Politics from the Palouse to Puget Sound

Wednesday, June 28, 2006

"Market determines living wage, not city"

One of the more sensible editorials lately appeared in last Saturday's Moscow-Pullman Daily News:
Taxpayers expect their elected officials to be efficient when it comes to how their money is spent. They don’t expect government to become surrogate parents to local businesses.

Yet that’s the role the Moscow City Council is poised to assume if it continues with plans to implement, a “living wage” ordinance for all its employees and those companies that choose to do business with the city.

Let’s be clear. We’re not talking about minimum wage. That hourly rate is set by the federal government, and states have the option of increasing it. The minimum wage is meant to serve as a floor for wages, a line that employers can’t drop beneath lest they be labeled as exploiting their workers.

What the city is considering is a more ambitious number. It’s a wage that, according to statistics provided by someone, somewhere, would support an individual and his/her dependents.

No one within the City Council’s Administrative Committee, which is considering the proposal, has yet to attach an actual dollar amount that would define a living wage. But the ordinance under consideration does extend the city’s living wage beyond the realm of its own employees.

Companies that contract with the city would have to meet the same requirement.

Those in city government have a difficult task when it comes to employment.

They have to balance the need to pay workers a competitive wage with the recognition they’re using someone else’s money. It’s a high-wire act under the best of circumstance.

The living wage ordinance gives that wire a rigorous shake and sends taxpayers tumbling.
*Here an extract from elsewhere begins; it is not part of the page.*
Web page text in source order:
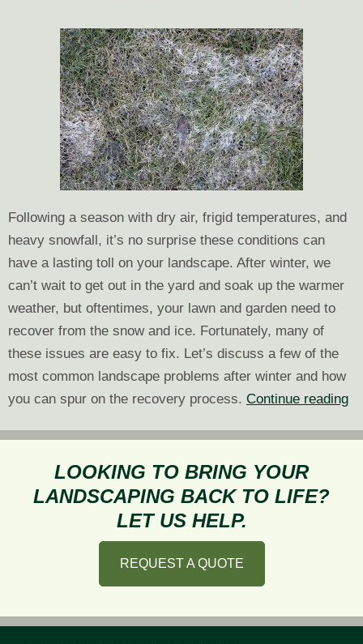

If those who contract with the city have to meet living wage requirements, the companies are not going to smile and eat the extra expenses long term. Those costs will be added to the next bid, and taxpayers will foot the bill.

The proposal also puts the city into a role that’s best played without the government. The wages that an individual earns are negotiated between that person and the prospective employer. If the person doesn’t like the dollars that are on the table, they go somewhere else. If an employer doesn’t like the pool of candidates — or lack thereof — the employer raises the wages to attract better people.

Overall, this system has worked well without the Moscow City Council joining the fray.

It’s safe to assume it will continue to work once the council drops the living wage proposal.